*** Begin section ***
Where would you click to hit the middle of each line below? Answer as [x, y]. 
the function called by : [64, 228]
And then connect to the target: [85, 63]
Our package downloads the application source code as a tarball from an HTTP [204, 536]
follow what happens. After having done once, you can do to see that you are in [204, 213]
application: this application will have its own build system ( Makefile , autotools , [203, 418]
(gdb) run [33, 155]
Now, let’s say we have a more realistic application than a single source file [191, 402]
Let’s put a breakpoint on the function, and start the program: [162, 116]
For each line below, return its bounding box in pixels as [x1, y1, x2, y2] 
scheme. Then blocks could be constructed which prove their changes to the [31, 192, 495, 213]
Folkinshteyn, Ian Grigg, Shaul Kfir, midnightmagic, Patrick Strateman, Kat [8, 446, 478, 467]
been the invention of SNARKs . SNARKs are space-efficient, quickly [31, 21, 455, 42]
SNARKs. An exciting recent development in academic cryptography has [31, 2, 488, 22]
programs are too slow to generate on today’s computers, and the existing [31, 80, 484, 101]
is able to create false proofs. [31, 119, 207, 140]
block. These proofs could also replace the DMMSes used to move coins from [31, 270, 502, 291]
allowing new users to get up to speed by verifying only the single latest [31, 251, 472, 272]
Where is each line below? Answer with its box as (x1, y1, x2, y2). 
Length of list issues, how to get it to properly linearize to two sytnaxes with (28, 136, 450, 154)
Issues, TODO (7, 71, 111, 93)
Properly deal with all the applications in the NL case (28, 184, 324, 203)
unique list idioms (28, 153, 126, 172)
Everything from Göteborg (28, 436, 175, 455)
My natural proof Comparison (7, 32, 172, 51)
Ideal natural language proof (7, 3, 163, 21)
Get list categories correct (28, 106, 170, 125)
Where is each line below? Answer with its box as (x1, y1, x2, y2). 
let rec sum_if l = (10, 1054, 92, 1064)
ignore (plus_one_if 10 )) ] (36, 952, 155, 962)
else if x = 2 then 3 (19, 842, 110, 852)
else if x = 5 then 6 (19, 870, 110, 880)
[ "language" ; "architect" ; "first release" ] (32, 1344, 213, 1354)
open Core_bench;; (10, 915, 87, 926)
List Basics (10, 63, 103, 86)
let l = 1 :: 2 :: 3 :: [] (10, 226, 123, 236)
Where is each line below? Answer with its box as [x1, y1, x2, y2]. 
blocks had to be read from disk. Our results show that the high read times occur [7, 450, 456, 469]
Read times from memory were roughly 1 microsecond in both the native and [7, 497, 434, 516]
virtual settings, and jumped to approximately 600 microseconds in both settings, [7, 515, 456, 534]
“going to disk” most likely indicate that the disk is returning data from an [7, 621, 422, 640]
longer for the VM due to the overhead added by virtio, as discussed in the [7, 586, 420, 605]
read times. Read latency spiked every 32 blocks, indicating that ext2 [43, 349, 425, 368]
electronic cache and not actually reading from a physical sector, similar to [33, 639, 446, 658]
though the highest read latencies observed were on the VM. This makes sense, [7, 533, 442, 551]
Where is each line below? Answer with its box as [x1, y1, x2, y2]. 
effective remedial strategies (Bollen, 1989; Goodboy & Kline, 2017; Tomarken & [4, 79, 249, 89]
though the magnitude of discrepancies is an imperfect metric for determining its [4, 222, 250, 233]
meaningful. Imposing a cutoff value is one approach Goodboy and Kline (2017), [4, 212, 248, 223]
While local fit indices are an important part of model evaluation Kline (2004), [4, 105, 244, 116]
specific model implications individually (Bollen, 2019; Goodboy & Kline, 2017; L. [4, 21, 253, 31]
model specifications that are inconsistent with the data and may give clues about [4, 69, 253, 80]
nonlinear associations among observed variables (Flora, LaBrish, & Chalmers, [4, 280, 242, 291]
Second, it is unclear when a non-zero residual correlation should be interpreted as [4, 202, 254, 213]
*** End section ***
*** Begin section ***
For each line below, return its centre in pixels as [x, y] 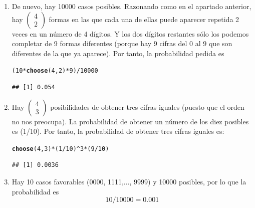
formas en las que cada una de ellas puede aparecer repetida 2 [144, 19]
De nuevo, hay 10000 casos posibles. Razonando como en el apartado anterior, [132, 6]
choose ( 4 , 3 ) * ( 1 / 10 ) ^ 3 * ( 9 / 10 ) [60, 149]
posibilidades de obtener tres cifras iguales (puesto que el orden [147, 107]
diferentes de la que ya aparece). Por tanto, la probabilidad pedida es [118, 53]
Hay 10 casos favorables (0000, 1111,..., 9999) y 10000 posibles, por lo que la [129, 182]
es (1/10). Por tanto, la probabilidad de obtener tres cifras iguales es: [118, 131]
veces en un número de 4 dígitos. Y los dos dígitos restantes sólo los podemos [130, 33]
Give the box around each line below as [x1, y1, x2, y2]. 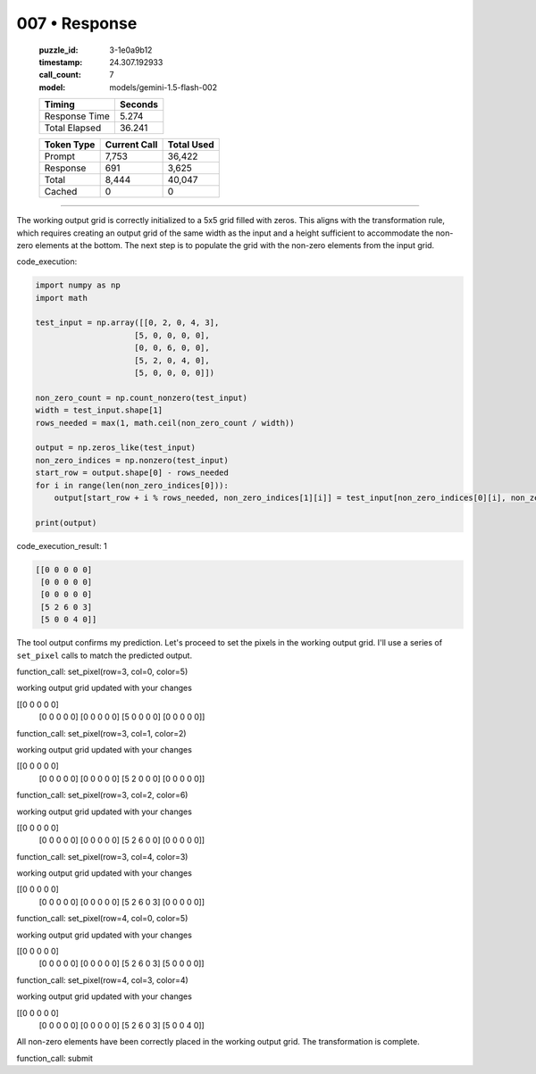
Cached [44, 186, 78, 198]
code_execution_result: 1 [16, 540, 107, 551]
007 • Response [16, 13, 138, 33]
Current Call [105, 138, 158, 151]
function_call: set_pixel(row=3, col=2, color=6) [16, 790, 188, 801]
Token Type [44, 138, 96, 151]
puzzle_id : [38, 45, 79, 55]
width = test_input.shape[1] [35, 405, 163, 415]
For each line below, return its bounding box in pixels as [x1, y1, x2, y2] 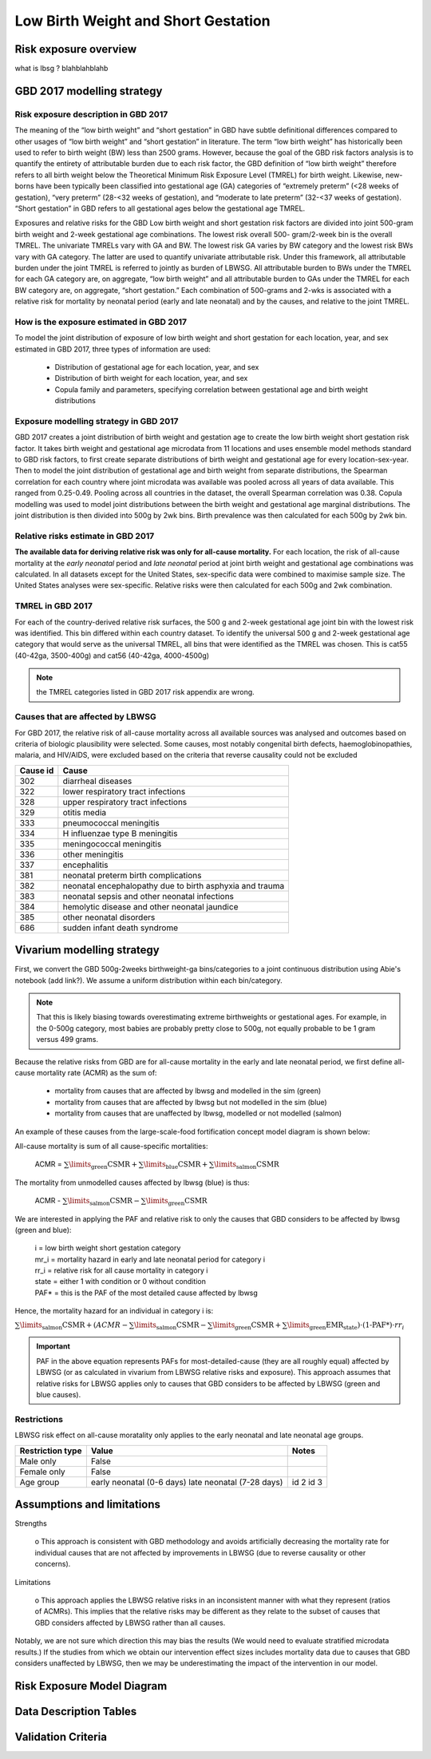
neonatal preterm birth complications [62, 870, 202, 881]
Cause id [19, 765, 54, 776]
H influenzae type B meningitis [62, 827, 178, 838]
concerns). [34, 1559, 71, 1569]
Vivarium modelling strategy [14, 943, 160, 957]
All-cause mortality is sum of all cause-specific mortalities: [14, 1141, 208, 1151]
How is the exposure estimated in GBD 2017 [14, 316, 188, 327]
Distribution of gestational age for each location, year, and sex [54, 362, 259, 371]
*** End section ***
§ WORK TO COMPLETE
Given the entries above, transcribe exactly the lines from the one holding "formas en las" through the one holding "How is the exposure"; pictures do not belong in the transcription.

§ WORKED SOLUTION
formas en las que cada una de ellas puede aparecer repetida 2 [144, 19]
De nuevo, hay 10000 casos posibles. Razonando como en el apartado anterior, [132, 6]
choose ( 4 , 3 ) * ( 1 / 10 ) ^ 3 * ( 9 / 10 ) [60, 149]
posibilidades de obtener tres cifras iguales (puesto que el orden [147, 107]
diferentes de la que ya aparece). Por tanto, la probabilidad pedida es [118, 53]
Hay 10 casos favorables (0000, 1111,..., 9999) y 10000 posibles, por lo que la [129, 182]
es (1/10). Por tanto, la probabilidad de obtener tres cifras iguales es: [118, 131]
veces en un número de 4 dígitos. Y los dos dígitos restantes sólo los podemos [130, 33]
Give the box around each line below as [x1, y1, x2, y2]. 
Cached [44, 186, 78, 198]
code_execution_result: 1 [16, 540, 107, 551]
007 • Response [16, 13, 138, 33]
Current Call [105, 138, 158, 151]
function_call: set_pixel(row=3, col=2, color=6) [16, 790, 188, 801]
Token Type [44, 138, 96, 151]
puzzle_id : [38, 45, 79, 55]
width = test_input.shape[1] [35, 405, 163, 415]
For each line below, return its bounding box in pixels as [x1, y1, x2, y2] 
neonatal preterm birth complications [62, 870, 202, 881]
Cause id [19, 765, 54, 776]
H influenzae type B meningitis [62, 827, 178, 838]
concerns). [34, 1559, 71, 1569]
Vivarium modelling strategy [14, 943, 160, 957]
All-cause mortality is sum of all cause-specific mortalities: [14, 1141, 208, 1151]
How is the exposure estimated in GBD 2017 [14, 316, 188, 327]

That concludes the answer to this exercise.